The goal of this dissertation is to develop and apply NMR methods for the analysis of heparin and its impurities. As a result of the intentional contamination of heparin with oversulfated chondroitin sulfate (OSCS), significant efforts have been placed on the development of analytical methods to evaluate heparin purity. To advance the suite of analytical methods available for heparin analysis, HPLC-NMR and diffusion NMR methods were developed for its characterization. Our HPLC-NMR method focuses on the WAX separation of intact glycosaminoglycans (GAGs) coupled to on-line UV and NMR spectroscopy for detection and identification of heparin contaminants. The weak anion exchange (WAX) method developed allows for the timely separation of heparin and its impurities, OSCS, dermatan sulfate, and chondroitin sulfate A. In addition to the study of heparin impurities using WAX-HPLC, the characterization of intact and digested heparin samples was investigated using diffusion NMR. Because the diffusion behavior of the intact biopolymers can be dominated by viscosity and molecular crowding effects even in dilute GAG solutions, NMR diffusion results must only be interpreted qualitatively. These limitations can be largely overcome by digesting heparin to low molecular weight oligosaccharides, significantly improving the resolution of heparin and its biopolymer impurities.

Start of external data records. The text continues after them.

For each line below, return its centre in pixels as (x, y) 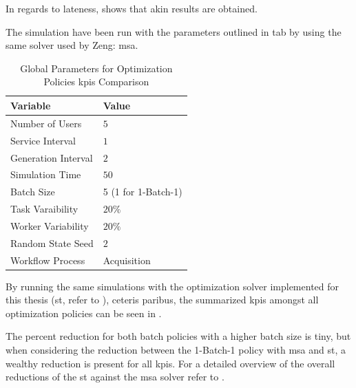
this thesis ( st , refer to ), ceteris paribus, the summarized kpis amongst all (162, 300)
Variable (31, 105)
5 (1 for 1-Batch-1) (143, 192)
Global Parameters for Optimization (96, 68)
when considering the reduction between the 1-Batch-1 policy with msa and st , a (176, 350)
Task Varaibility (44, 209)
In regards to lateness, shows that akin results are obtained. (132, 8)
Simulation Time (46, 174)
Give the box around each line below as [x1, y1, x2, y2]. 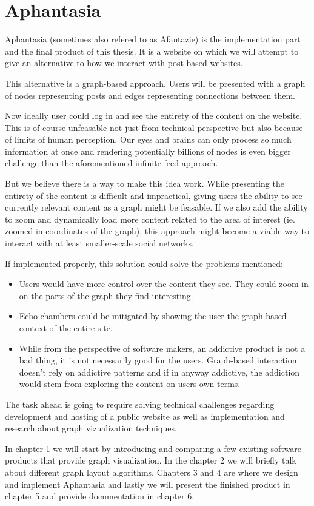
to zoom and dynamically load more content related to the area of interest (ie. [5, 212, 295, 225]
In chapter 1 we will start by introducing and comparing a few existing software [5, 442, 301, 454]
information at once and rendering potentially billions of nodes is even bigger [5, 144, 291, 157]
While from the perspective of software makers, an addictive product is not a [19, 342, 306, 354]
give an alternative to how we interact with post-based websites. [5, 56, 243, 69]
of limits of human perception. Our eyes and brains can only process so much [5, 133, 292, 146]
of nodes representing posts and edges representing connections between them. [5, 89, 295, 101]
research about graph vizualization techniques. [5, 422, 177, 434]
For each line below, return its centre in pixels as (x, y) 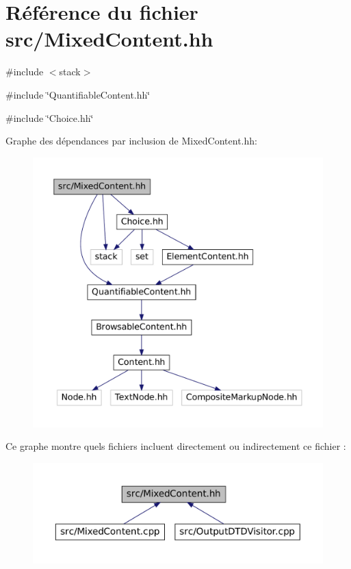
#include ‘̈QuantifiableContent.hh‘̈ (78, 94)
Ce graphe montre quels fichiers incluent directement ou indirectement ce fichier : (176, 446)
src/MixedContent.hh (109, 39)
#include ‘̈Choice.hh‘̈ (50, 117)
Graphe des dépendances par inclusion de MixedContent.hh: (131, 141)
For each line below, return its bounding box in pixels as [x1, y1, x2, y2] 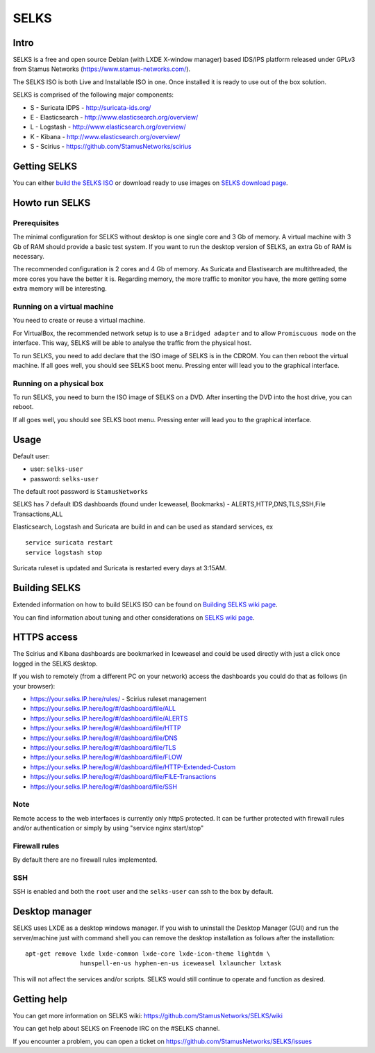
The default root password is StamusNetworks [12, 487, 149, 495]
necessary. [12, 252, 45, 261]
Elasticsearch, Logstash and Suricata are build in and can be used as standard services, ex [12, 522, 274, 531]
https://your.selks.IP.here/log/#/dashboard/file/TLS [30, 743, 176, 751]
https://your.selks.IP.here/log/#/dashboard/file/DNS [30, 734, 178, 742]
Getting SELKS [12, 161, 78, 172]
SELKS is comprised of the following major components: [12, 90, 174, 99]
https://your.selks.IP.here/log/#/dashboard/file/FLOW [30, 753, 183, 762]
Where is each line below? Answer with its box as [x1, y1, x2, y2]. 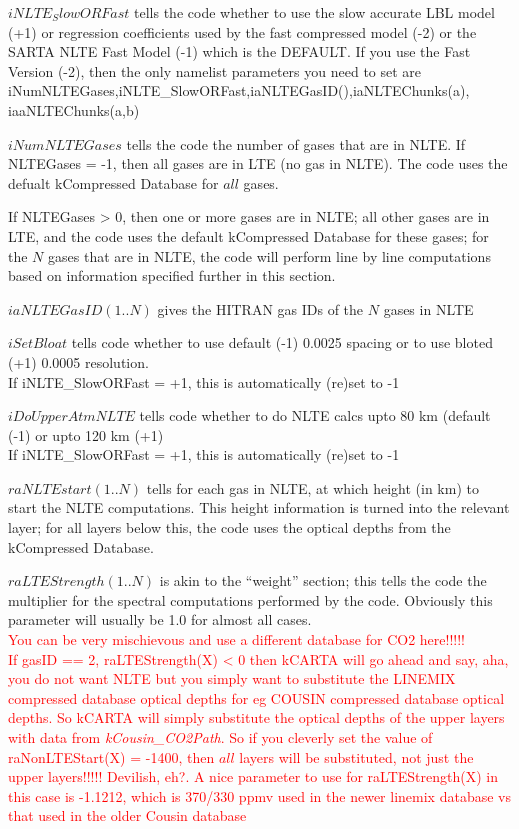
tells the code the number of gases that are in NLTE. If [126, 133, 466, 154]
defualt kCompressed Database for [8, 172, 219, 193]
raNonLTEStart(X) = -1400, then [8, 746, 215, 767]
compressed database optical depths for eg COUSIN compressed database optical [8, 687, 505, 708]
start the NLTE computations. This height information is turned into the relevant [8, 497, 510, 518]
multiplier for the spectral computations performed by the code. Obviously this [8, 589, 493, 610]
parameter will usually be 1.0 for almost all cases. [8, 609, 312, 630]
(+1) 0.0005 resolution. [8, 351, 149, 372]
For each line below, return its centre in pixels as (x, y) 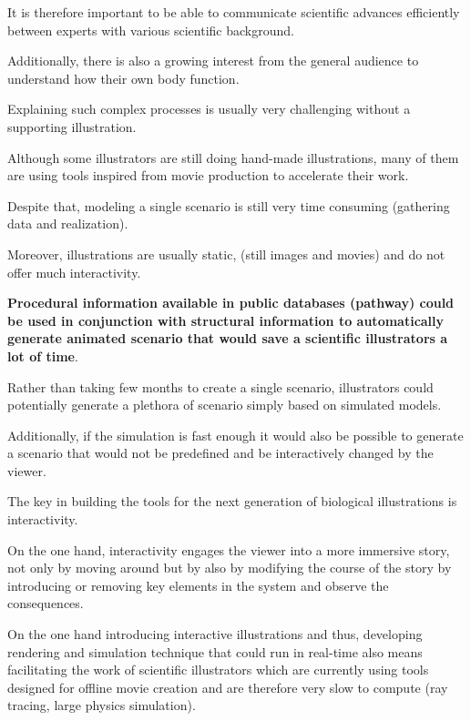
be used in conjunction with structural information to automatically (226, 320)
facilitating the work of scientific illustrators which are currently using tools (218, 670)
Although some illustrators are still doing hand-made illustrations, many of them (233, 157)
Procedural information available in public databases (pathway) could (231, 303)
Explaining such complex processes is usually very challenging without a (209, 109)
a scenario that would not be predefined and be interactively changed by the (220, 453)
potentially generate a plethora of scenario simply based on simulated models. (225, 405)
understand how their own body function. (123, 78)
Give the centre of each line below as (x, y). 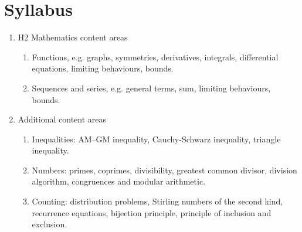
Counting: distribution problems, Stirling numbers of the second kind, (157, 201)
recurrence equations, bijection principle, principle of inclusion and (152, 212)
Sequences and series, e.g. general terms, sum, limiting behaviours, (151, 88)
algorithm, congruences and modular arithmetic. (119, 181)
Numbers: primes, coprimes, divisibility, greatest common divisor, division (164, 170)
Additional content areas (62, 119)
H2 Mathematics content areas (73, 37)
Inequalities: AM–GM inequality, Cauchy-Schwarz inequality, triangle (156, 139)
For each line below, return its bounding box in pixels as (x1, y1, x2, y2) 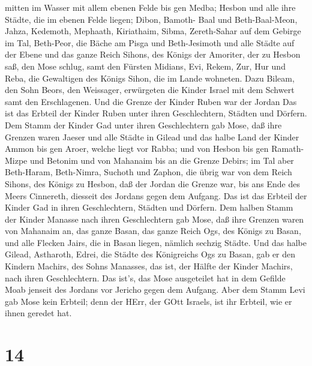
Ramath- (271, 142, 304, 155)
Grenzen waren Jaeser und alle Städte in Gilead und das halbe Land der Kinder (5, 130, 299, 143)
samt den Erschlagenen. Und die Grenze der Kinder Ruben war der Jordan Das (5, 95, 297, 107)
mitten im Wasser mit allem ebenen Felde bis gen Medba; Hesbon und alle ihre (5, 1, 296, 13)
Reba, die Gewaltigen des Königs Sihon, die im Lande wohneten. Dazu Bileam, (5, 71, 295, 84)
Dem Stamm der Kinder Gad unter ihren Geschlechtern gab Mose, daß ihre (5, 118, 282, 131)
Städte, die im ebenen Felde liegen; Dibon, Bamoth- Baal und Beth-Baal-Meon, (5, 13, 298, 25)
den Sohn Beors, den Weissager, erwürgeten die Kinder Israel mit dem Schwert (5, 83, 295, 96)
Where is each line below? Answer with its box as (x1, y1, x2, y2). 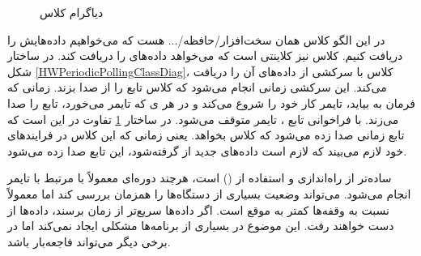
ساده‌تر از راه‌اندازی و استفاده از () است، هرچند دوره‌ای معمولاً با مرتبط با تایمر (7, 169, 392, 186)
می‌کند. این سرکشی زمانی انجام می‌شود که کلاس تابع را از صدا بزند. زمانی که (7, 79, 387, 96)
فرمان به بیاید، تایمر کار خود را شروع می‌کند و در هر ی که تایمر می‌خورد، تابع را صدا (7, 94, 415, 111)
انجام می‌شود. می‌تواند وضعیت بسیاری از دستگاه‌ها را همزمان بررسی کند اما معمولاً (7, 185, 411, 202)
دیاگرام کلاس (40, 4, 104, 20)
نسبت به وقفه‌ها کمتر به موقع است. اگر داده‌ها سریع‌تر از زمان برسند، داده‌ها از (7, 201, 389, 218)
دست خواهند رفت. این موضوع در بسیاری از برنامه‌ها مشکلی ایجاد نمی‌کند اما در (7, 217, 394, 234)
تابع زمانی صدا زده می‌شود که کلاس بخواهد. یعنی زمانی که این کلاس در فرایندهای (7, 126, 405, 143)
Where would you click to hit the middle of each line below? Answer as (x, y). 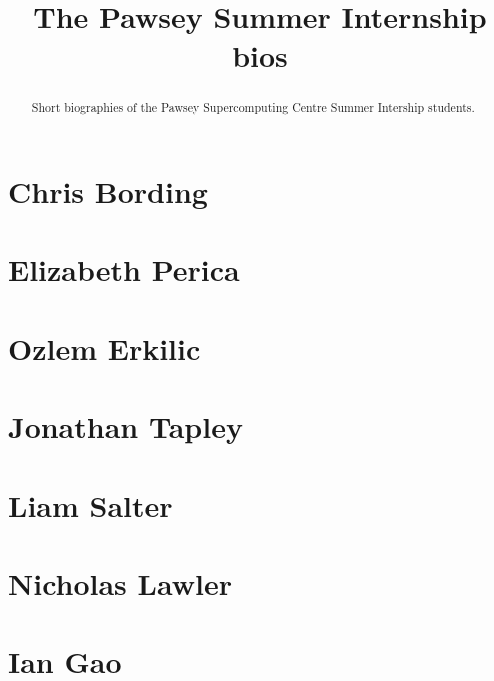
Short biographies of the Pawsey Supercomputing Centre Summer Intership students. (253, 107)
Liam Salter (90, 504)
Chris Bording (108, 191)
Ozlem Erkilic (104, 347)
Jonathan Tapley (125, 426)
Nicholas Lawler (120, 582)
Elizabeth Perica (124, 269)
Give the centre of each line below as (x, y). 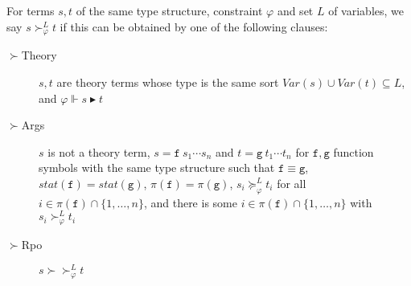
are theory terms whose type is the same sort (168, 82)
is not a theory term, (99, 151)
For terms (31, 10)
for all (292, 183)
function (353, 151)
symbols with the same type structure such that (157, 168)
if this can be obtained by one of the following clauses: (194, 26)
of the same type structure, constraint (169, 10)
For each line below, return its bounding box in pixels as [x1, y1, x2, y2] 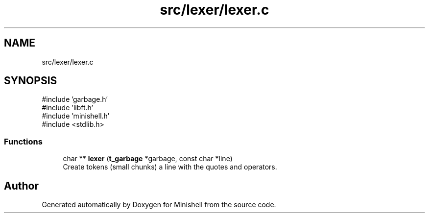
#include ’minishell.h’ [42, 112, 110, 121]
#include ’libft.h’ [42, 103, 94, 112]
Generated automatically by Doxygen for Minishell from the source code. [42, 200, 276, 209]
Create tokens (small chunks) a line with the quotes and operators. [63, 163, 277, 171]
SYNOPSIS [4, 74, 57, 87]
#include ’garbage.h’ [42, 95, 108, 104]
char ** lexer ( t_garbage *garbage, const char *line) [63, 154, 233, 163]
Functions [4, 136, 43, 146]
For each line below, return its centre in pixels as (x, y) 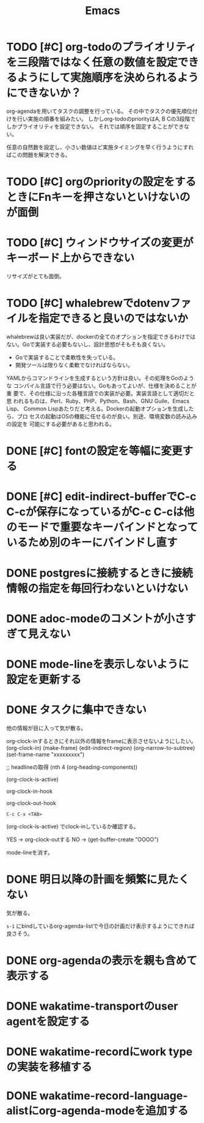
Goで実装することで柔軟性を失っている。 (67, 357)
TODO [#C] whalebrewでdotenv (88, 303)
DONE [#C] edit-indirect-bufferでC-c (101, 497)
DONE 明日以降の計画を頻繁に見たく (98, 879)
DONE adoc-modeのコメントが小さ (96, 618)
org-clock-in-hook (30, 791)
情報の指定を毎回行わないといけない (97, 588)
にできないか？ (44, 93)

The second part of this dissertation is on the characterization of heparin-derived oligosaccharides. Because of the structural complexity and heterogeneity of heparin and heparan sulfate, extensive or partial digestion of the full length polysaccharides is a common practice. Size-exclusion chromatography was used to separate digested heparin oligosaccharides into size-based fractions while SAX-HPLC was used to further purify individual oligosaccharides for NMR characterization. Although, NMR spectroscopy is a powerful tool for structure determination, it trails other analytical techniques in sensitivity. Microcoil NMR is an inexpensive method for enhancing the mass sensitivity of NMR allowing structure elucidation with 5-10 μg of isolated material. Results are presented showing the utility of microcoil NMR for the structure characterization of microgram amounts of heparin-derived tetrasaccharides, reducing the NMR sample requirements by 2-fold when compared to analysis in a Shigemi tube.
In Chapter 6, an IMPACT-HNMBC experiment was used in the detection of 15N in amino sugars through long-range couplings to carbon-bound protons of the sugar ring. Comparison of the ge-HMBC, IMPACT-HMBC and a modified IMPACT-HNMBC pulse sequence revealed improved sensitivity, resolution and reduced F1 noise with the IMPACT-HNMBC experiment.